One problem when working for yourself is the jungle of legislation - at least here in Germany - which you have to negotiate to stay on the right side of the law.

Over the years, I have transgressed this dividing line, and am now being made to pay. Unjustly, to my mind. Oh, yes, but "ignorance is no defence in law". Is this valid even if the law and its provisions happen to be - shall we say - unjust? As the German saying has it, "recht haben und Recht bekommen sind zwei verschiedene paar Schuhe". Or, to paraphrase, "to BE right and to GET your rights are two quite different things".

When I decided to start translating full time, my wife asked the tax office here what the regulations were regarding VAT, to be told "you don't need to worry about THAT!". The next year, she made the same enquiry, to be given the same answer. There comes a point where you don't bother to ask any more...

As a Brit, with the VAT registration level in the UK at that time being equivalent to some 60,000 EUR, I just assumed that the rate would be about the same here - the tax office being reticent about its level I took to mean it really was well out of what I, as a freelancer, was likely to reach.

BE WARNED!!! The VAT level here, as I understand it now, is 17,500 EUR for the first year, and as soon as two successive years total 50,000 EUR, you join the club. Or you pay the penalty...

In my case, the turnover was 10,000, 30,000 and 34,000 in the first three years, meaning I should have been registered at the latest in 2004. Despite now having submitted income tax returns since 2002, the tax office failed to advise me that the limit had been reached (of course, they say this is "not their responsibility" - well, they can say anything they like, can't they, they are "the government"???).

So in October 2010, we had a letter from the taxman saying we were to be subjected to e "Betriebsprüfung", or an "Official audit". Then we were told we should have registered all those years ago, and that the taxman wanted VAT from us. Not just for 2007, 2008, 2009 and 2010; these are the only years for which we are legally entitled to claim VAT retrospectively from our customers, but also for 2004, 2005 and 2006, for which years the tax office can apparently demand VAT from US (is this just, or not?).

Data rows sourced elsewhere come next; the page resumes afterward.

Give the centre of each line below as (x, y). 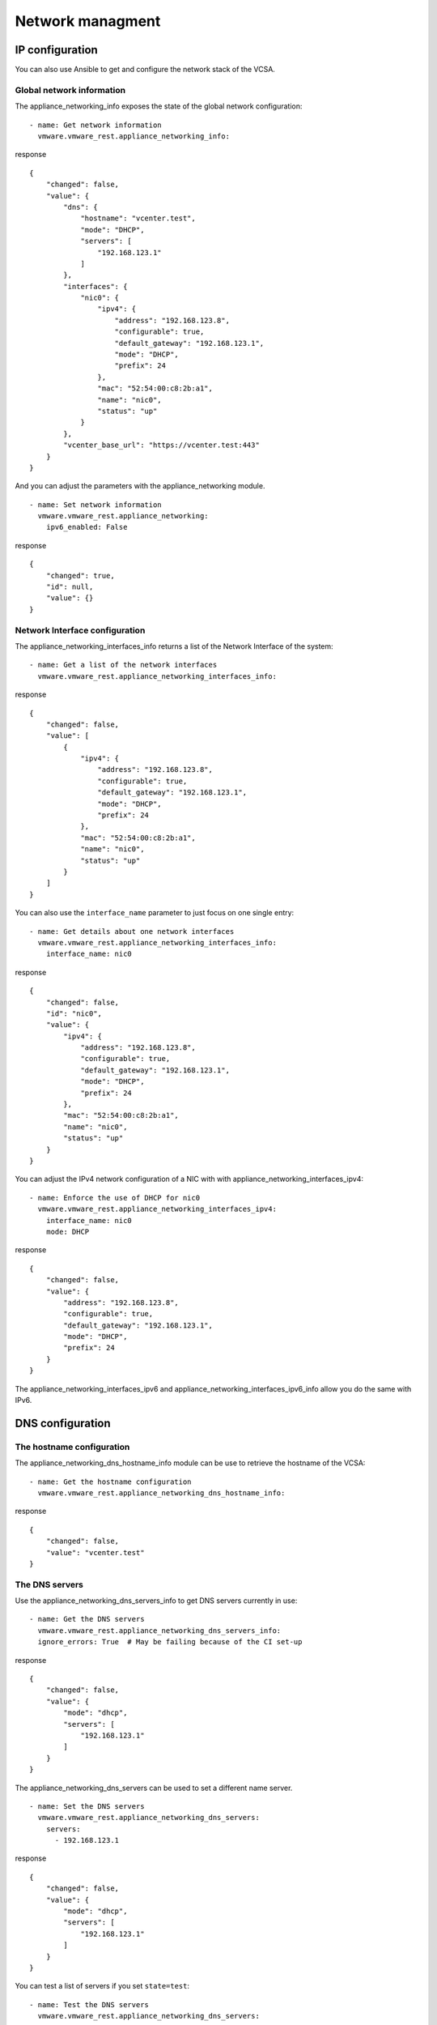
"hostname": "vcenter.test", (138, 218)
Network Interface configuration (80, 630)
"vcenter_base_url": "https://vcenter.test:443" (162, 445)
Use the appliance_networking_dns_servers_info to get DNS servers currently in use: (156, 1601)
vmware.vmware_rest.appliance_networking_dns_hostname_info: (161, 1493)
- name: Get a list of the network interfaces (123, 665)
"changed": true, (80, 576)
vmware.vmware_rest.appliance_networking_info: (134, 136)
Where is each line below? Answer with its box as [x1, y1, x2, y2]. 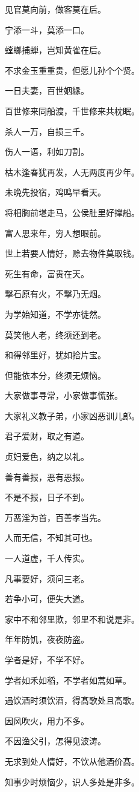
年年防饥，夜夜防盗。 [5, 633, 89, 646]
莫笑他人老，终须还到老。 [5, 328, 106, 341]
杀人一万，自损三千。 [5, 125, 89, 137]
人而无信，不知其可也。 [5, 531, 97, 544]
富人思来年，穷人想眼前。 [5, 226, 106, 239]
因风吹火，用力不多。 [5, 714, 89, 727]
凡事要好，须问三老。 [5, 572, 89, 584]
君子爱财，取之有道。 [5, 430, 89, 442]
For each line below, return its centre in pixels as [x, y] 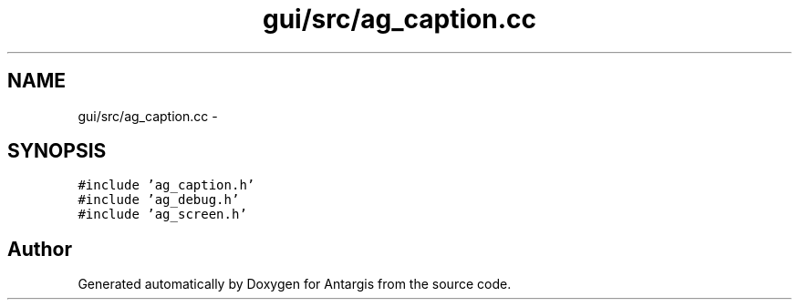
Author [40, 249]
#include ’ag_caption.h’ [166, 185]
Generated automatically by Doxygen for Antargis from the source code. [295, 284]
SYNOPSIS [57, 151]
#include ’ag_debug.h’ [159, 200]
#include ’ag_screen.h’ [162, 215]

Now comes the real stupidity: first of all, the tax I now charge retrospectively to all of my customers (well, 90% of them, anyway), who themselves are VAT registered, is offcharged against their own VAT, and effectively is just being moved from one government pocket into another. Secondly, all the VAT I myself have paid in connection with my business as a freelance translator is now repayable to me. This in turn means my tax figures have to be unrolled again over several years, because this affects my income, so my tax returns also require amending. Even though this is likely to be done by one of the tax office officials, I have a sneaking suspicion that his/her work would be rather better devoted to a somewhat larger fish than me.

Bearing in mind the fact that the work involved in correcting hundreds of invoices per annum is at the expense of other activities such as - you guessed it - translating, and that one of the officials at the tax office here said (and I quote): "Don't let the invoice correction interfere with your normal business", how the ********* is one supposed to carry this work out? It isn't even sensible to demand it is done, since it only costs the fiscus VAT, and the victim (me - and all the other companies for which I have worked) time and nerves unnecessarily.

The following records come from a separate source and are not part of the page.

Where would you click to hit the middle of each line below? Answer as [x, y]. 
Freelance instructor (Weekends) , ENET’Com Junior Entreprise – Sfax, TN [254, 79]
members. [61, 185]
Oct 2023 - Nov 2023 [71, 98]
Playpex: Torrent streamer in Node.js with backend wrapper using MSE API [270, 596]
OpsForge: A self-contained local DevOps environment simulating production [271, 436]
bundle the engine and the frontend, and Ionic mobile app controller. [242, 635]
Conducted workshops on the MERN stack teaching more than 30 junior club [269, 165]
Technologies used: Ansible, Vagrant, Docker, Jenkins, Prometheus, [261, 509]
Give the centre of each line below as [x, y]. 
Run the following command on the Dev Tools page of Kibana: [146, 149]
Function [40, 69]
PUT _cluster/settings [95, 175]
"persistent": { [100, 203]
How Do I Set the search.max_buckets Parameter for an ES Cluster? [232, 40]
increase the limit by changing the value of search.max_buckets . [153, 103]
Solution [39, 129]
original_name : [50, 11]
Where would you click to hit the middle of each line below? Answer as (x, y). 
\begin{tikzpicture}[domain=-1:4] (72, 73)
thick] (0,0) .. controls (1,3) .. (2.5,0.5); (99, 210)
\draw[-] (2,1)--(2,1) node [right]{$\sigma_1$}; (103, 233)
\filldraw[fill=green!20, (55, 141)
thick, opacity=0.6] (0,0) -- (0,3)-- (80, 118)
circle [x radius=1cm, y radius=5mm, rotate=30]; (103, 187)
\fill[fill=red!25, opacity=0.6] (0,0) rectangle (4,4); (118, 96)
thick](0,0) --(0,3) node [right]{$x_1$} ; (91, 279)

Another point: If the taxman DOES demand VAT from me on my assessed turnover from 2004, 2005 and 2006, since most of the work done was for VAT-registered companies (who will have charged VAT to their customers, and would have offcharged any VAT I had made to them), does this not mean that the tax office is cheating, by effectively charging VAT TWICE on the work I have done?

Anyway, that's not the end of the story for me, since I yet have to correct all invoices for 2008, 2009 and 2010, but I hope anyone who is considering treading the waters of independence is warned: my advice is to REGISTER FOR VAT. It will cost you a comparatively little time, but you will get VAT remitted on any business purchase, to compensate for this time. And if like me you DON'T register, and after a few years are subject to an "Official audit", this will cost you far more time and nerves than registering in the first place would have done.

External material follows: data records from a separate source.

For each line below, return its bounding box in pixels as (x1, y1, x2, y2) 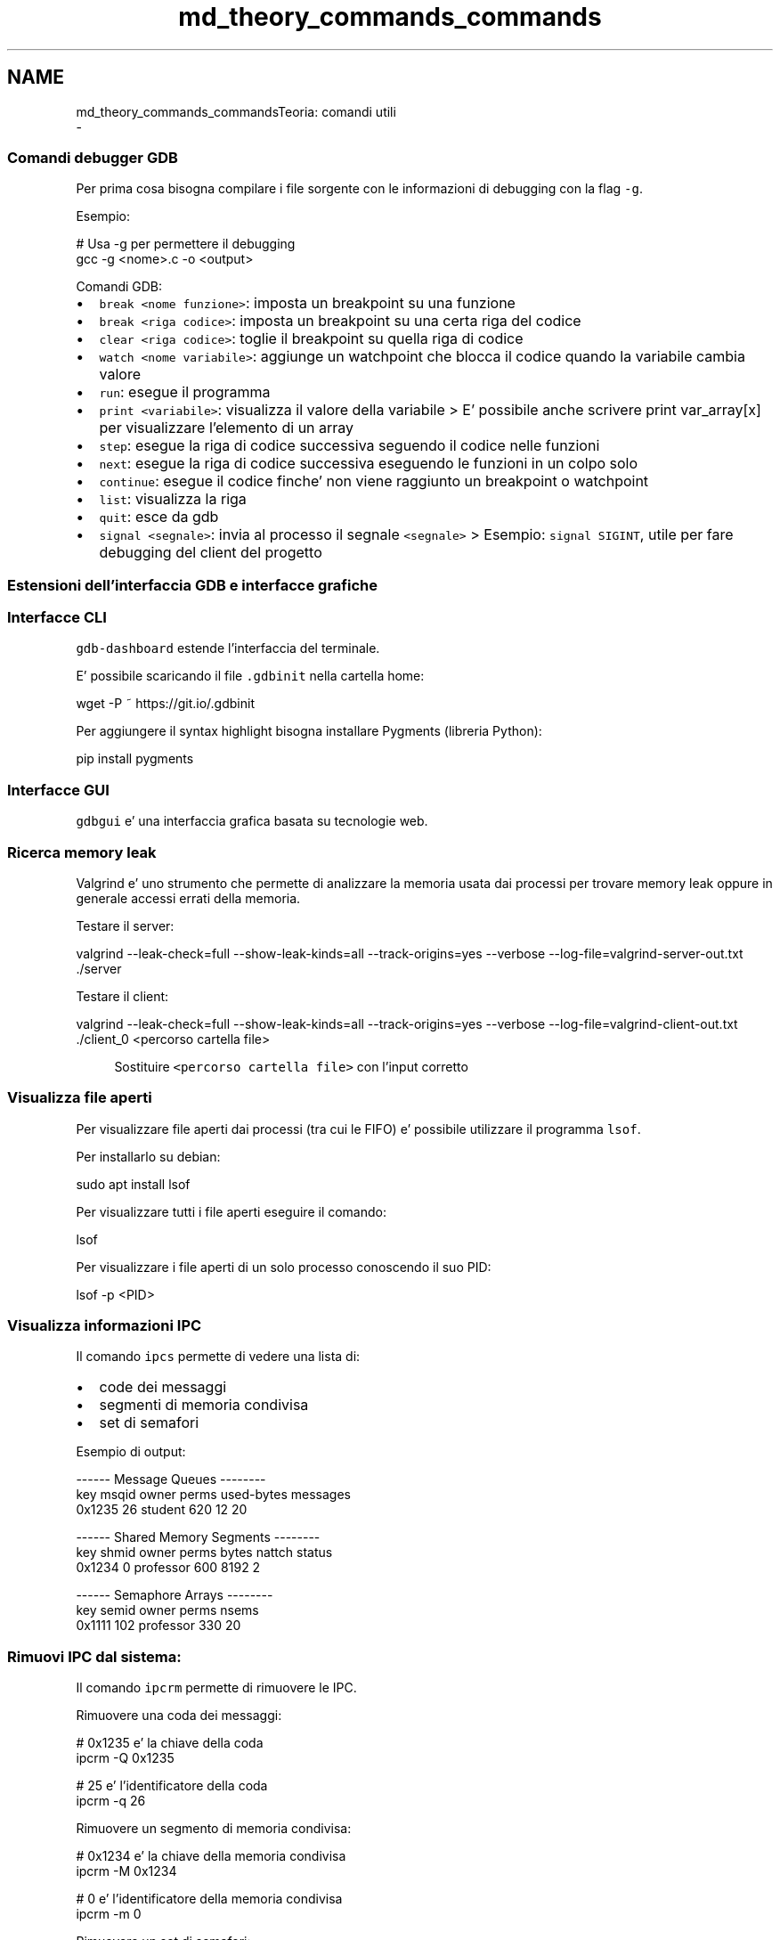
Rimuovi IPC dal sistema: (7, 1647, 182, 1666)
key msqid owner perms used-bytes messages (76, 1487, 351, 1503)
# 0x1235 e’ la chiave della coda (76, 1735, 264, 1751)
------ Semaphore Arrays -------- (76, 1587, 273, 1603)
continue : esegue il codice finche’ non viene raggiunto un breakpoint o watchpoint (99, 472, 649, 491)
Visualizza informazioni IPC (7, 1316, 202, 1335)
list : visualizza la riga (99, 490, 247, 509)
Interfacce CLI (7, 608, 107, 627)

Since "IT" happened to me, I have heard of at least three similar cases, and I'm sure these aren't isolated. So as I said above, please... BE WARNED...

And before anyone mentions the good old tax advisor, I, like others, considered the tax office would be sure to tell me when I was to register for VAT, and felt that that was the time to look for a tax advisor. But (another warning!!!) unless you submit tax returns in electronic form, they are likely to be left until last - as ours obviously were - hence we had a bare six weeks (which included Christmas....) to go back over all of 2007.

Happy 2011, everyone....

[Subject edited by staff or moderator 2015-04-27 12:57 GMT]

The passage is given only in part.